• Work to be completed:
Your answer should be a number only: the count of lines in the following entries that contain "Помимо".

*** Opening Task input ***

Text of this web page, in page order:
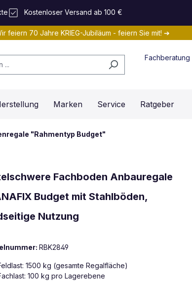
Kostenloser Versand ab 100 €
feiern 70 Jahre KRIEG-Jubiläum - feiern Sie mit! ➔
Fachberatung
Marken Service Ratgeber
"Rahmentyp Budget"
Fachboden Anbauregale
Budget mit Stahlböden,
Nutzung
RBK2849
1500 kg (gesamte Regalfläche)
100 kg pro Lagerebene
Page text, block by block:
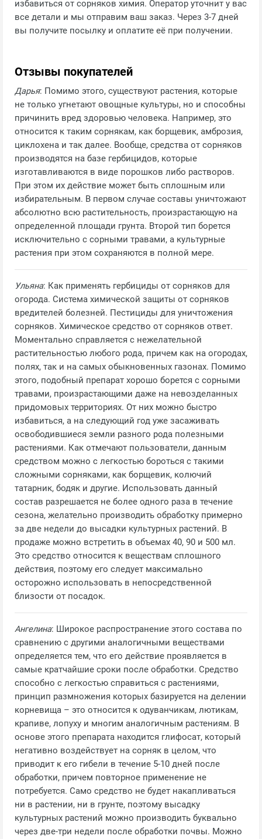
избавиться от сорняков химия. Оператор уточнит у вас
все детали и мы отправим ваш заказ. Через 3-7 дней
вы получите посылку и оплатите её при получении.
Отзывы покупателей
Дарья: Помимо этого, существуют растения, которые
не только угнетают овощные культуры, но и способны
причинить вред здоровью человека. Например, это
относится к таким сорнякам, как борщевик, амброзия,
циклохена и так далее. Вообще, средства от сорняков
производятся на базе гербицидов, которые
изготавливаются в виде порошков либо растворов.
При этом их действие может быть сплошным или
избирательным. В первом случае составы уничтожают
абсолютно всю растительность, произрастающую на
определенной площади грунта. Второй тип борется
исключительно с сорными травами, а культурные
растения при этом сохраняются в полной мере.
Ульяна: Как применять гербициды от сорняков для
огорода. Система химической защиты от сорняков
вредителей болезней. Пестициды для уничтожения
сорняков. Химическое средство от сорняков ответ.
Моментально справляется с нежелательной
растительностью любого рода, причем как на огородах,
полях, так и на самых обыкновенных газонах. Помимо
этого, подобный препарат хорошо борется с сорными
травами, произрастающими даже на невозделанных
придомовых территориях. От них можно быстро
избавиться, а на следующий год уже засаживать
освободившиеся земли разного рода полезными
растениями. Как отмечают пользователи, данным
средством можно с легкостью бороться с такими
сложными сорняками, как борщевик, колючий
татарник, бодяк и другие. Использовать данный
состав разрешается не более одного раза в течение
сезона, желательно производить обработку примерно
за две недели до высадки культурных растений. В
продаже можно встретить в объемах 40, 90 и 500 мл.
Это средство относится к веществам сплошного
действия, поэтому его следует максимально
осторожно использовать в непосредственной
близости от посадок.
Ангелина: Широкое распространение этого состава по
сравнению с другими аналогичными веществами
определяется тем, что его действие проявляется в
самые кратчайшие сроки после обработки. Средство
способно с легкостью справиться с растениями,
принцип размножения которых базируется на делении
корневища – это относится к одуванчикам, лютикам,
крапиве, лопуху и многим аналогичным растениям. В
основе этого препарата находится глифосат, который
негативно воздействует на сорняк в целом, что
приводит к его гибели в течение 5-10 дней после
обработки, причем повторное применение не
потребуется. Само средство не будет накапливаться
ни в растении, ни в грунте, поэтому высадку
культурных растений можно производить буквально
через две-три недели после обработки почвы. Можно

*** Closing Task input ***

• Result of the task:
2